Within his political bloc, the centre-right European People's Party Group, Karas served as the group's spokesperson on economic affairs from 2002 until 2004 and as vice-president and treasurer from 2004 until 2011. From 2011 until 2019, he led the ÖVP delegation within the EPP group.

In the 2009 European elections, the ÖVP leadership replaced Karas by Ernst Strasser as its lead candidate for the European Parliament; Strasser later had to resign as a consequence of the 2011 cash for influence scandal. Ahead of the 2014 European elections, the ÖVP re-nominated Karas as its lead candidate. At the time, he was considered by Austrian media as a possible successor to Johannes Hahn as Austrian nominee for European Commissioner.
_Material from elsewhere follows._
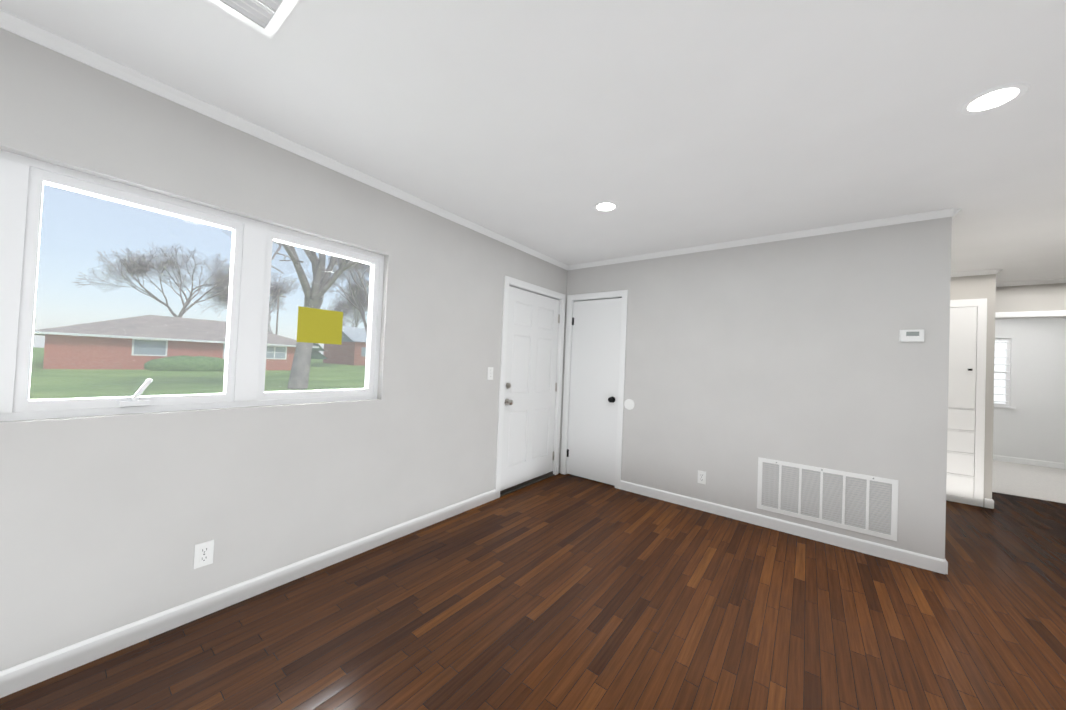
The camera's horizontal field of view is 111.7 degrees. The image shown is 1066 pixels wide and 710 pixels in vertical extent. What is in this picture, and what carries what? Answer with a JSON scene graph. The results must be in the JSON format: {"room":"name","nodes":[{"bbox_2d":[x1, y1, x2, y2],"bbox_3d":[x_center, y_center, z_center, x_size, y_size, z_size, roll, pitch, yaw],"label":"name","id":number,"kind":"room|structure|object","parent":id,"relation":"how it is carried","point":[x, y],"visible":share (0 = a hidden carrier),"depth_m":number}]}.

From the 2019 European Parliament election, Karas served as one of its Vice-Presidents; in this capacity, he was part of the Parliament's leadership under President David Sassoli.

In 2021, Karas was appointed to the EPP group's task force for proposing changes to its rules of procedure to allow for "the possibility of the collective termination of membership of a group of Members rather than just individual membership", alongside Esteban González Pons, Jan Olbrycht, Esther de Lange and Paulo Rangel.
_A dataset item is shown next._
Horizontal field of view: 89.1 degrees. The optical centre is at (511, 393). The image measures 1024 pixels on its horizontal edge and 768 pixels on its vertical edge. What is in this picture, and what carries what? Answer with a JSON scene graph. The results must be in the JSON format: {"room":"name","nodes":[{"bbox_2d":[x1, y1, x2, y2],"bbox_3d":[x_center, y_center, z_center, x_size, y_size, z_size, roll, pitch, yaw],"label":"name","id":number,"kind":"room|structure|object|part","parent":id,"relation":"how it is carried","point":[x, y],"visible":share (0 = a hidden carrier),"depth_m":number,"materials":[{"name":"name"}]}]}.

In late 2021, Karas announced his candidacy to succeed Sassoli as President of the European Parliament. The EPP selected Roberta Metsola as their candidate for President to succeed Sassoli, and she was elected President on 18 January 2022. On the same day, Karas was elected First Vice-President of the European Parliament.

==Political positions==
Following the 2014 elections, Karas joined fellow MEPs Sven Giegold, Sylvie Goulard, Sophie in 't Veld and Alessia Mosca in an open letter aimed at exerting pressure on the President of the European Commission and national government leaders during the nominations process to improve the gender balance in the composition of the European Commission.

In 2020, Karas led an initiative of nearly 40 other EPP members who pushed to expel Tamás Deutsch from their parliamentary group after the latter had compared comments made by group leader Manfred Weber to the slogans of the Gestapo and Hungary's communist-era secret police; Deutsch was eventually suspended but not expelled from the group.
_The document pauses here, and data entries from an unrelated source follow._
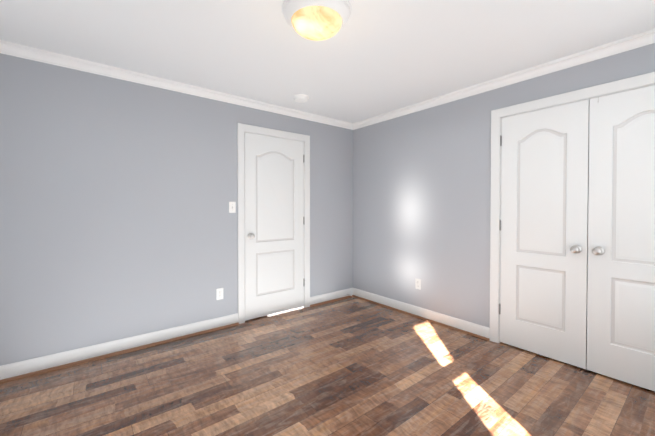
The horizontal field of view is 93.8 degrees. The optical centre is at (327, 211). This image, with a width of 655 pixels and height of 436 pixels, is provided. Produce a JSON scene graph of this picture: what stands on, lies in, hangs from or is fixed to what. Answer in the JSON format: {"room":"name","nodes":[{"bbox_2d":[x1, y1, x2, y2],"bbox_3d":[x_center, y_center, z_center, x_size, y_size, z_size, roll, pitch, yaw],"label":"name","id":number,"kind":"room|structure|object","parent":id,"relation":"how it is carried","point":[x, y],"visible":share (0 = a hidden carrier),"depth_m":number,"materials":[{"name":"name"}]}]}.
{"room":"empty bedroom","nodes":[
{"label":"empty bedroom","id":0,"kind":"room"},
{"bbox_2d":[0,53,352,365],"bbox_3d":[-1.184,-0.006,3.135,4.090,2.390,0.120,-1,1,-39],"label":"wall","id":1,"kind":"structure","parent":0,"point":[118,220],"depth_m":2.61,"materials":[{"name":"paint"}]},
{"bbox_2d":[0,313,238,382],"bbox_3d":[-1.770,1.139,2.587,2.113,0.113,0.030,-1,1,-39],"label":"baseboard","id":2,"kind":"structure","parent":1,"relation":"attached to","point":[24,368],"depth_m":2.54,"materials":[{"name":"white paint"}]},
{"bbox_2d":[0,40,354,129],"bbox_3d":[-1.129,-1.164,3.051,3.850,0.073,0.056,-1,1,-39],"label":"crown molding","id":3,"kind":"structure","parent":1,"relation":"attached to","point":[8,48],"depth_m":2.70,"materials":[{"name":"white paint"}]},
{"bbox_2d":[216,288,222,299],"bbox_3d":[-1.099,0.838,3.132,0.070,0.115,0.007,-1,1,-39],"label":"outlet","id":4,"kind":"object","parent":1,"relation":"attached to","point":[219,293],"visible":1,"depth_m":3.13,"materials":[{"name":"white plastic"}]},
{"bbox_2d":[229,202,235,212],"bbox_3d":[-0.991,-0.050,3.199,0.070,0.115,0.019,-1,1,-39],"label":"light switch","id":5,"kind":"object","parent":1,"relation":"attached to","point":[232,207],"visible":1,"depth_m":3.20,"materials":[{"name":"white plastic"}]},
{"bbox_2d":[237,123,309,323],"bbox_3d":[-0.622,0.120,3.573,0.928,2.125,0.138,-1,1,-39],"label":"door frame","id":6,"kind":"structure","parent":1,"relation":"attached to","point":[252,129],"depth_m":3.29,"materials":[{"name":"white paint"}]},
{"bbox_2d":[244,132,304,320],"bbox_3d":[-0.578,0.157,3.526,0.770,2.030,0.102,-1,1,-39],"label":"door","id":7,"kind":"structure","parent":1,"relation":"in","point":[274,227],"depth_m":3.51,"materials":[{"name":"white paint"}]},
{"bbox_2d":[310,288,351,306],"bbox_3d":[0.059,1.120,4.045,0.709,0.113,0.030,-1,1,-39],"label":"baseboard","id":8,"kind":"structure","parent":1,"relation":"attached to","point":[337,295],"depth_m":4.02,"materials":[{"name":"white paint"}]},
{"bbox_2d":[0,297,654,435],"bbox_3d":[-0.077,1.257,1.764,4.090,0.100,3.670,-1,1,-39],"label":"floor","id":9,"kind":"structure","parent":0,"point":[352,366],"depth_m":2.09,"materials":[{"name":"laminate"}]},
{"bbox_2d":[0,0,654,122],"bbox_3d":[-0.077,-1.233,1.731,4.090,0.100,3.670,-1,1,-39],"label":"ceiling","id":10,"kind":"structure","parent":0,"point":[371,58],"depth_m":2.13,"materials":[{"name":"white paint"}]},
{"bbox_2d":[293,94,308,102],"bbox_3d":[-0.277,-1.181,3.202,0.162,0.042,0.162,-1,1,-39],"label":"smoke detector","id":11,"kind":"object","parent":10,"relation":"attached to","point":[300,98],"visible":1,"depth_m":3.16,"materials":[{"name":"white plastic"}]},
{"bbox_2d":[282,0,350,40],"bbox_3d":[-0.063,-1.114,1.808,0.402,0.140,0.402,-1,1,-39],"label":"ceiling light","id":12,"kind":"object","parent":10,"relation":"attached to","point":[317,20],"visible":1,"depth_m":1.72,"materials":[{"name":"white"}]},
{"bbox_2d":[353,43,654,327],"bbox_3d":[1.512,-0.004,2.938,0.120,2.390,3.550,-1,1,-39],"label":"wall","id":13,"kind":"structure","parent":0,"point":[421,192],"depth_m":3.26,"materials":[{"name":"paint"}]},
{"bbox_2d":[415,278,420,289],"bbox_3d":[1.022,0.814,3.461,0.007,0.115,0.070,-1,1,-39],"label":"outlet","id":14,"kind":"object","parent":13,"relation":"attached to","point":[417,283],"visible":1,"depth_m":3.45,"materials":[{"name":"white plastic"}]},
{"bbox_2d":[352,288,489,340],"bbox_3d":[0.925,1.127,3.568,0.030,0.113,1.856,-1,1,-39],"label":"baseboard","id":15,"kind":"structure","parent":13,"relation":"attached to","point":[470,328],"depth_m":3.35,"materials":[{"name":"white paint"}]},
{"bbox_2d":[352,29,654,128],"bbox_3d":[1.403,-1.162,2.919,0.056,0.073,3.300,-1,1,-39],"label":"crown molding","id":16,"kind":"structure","parent":13,"relation":"attached to","point":[645,38],"depth_m":2.56,"materials":[{"name":"white paint"}]},
{"bbox_2d":[499,99,589,368],"bbox_3d":[1.744,0.170,2.531,0.102,2.030,0.618,-1,1,-39],"label":"closet door","id":17,"kind":"structure","parent":13,"relation":"in","point":[543,225],"depth_m":2.50,"materials":[{"name":"white paint"}]},
{"bbox_2d":[490,72,654,342],"bbox_3d":[1.989,0.137,2.327,0.138,2.125,1.391,-1,1,-39],"label":"trim","id":18,"kind":"structure","parent":13,"relation":"attached to","point":[626,84],"depth_m":2.77,"materials":[{"name":"white paint"}]},
{"bbox_2d":[587,85,654,390],"bbox_3d":[2.133,0.175,2.044,0.102,2.032,0.618,-1,1,-39],"label":"closet door","id":19,"kind":"structure","parent":13,"relation":"in","point":[621,284],"depth_m":2.15,"materials":[{"name":"white paint"}]}
]}
==Timeline of positions held==
- Hilfswerk Austria, President (since 1998)
- Political Academy of the Austrian People's Party, Vice-President
- Austrian Society for China Studies (ÖGCF), Member of the Presidium
- Austrian Association of Graduates, Member of the Board
- Institute for Public Social Responsibility, Member of the Board of Trustees
- Kangaroo Group, President (2009-2013), Member of the Board (since 2013)

==Controversy==
In 2005, EU parliamentarian Hans Peter Martin revealed that Karas collected thousands of euros of "daily allowance" of 262 euros a day, even though he was often only in Brussels for a few hours on those days or it was a matter of holiday weeks.

==Awards==
- 2003 – Decoration of Honour for Services to the Republic of Austria
- 2024 - Winner, Lifetime Achievement Award, The Parliament Magazines MEP Awards.

==Personal life==
Karas is married to Dr. Christa Waldheim-Karas, daughter of Kurt Waldheim and Elisabeth Waldheim.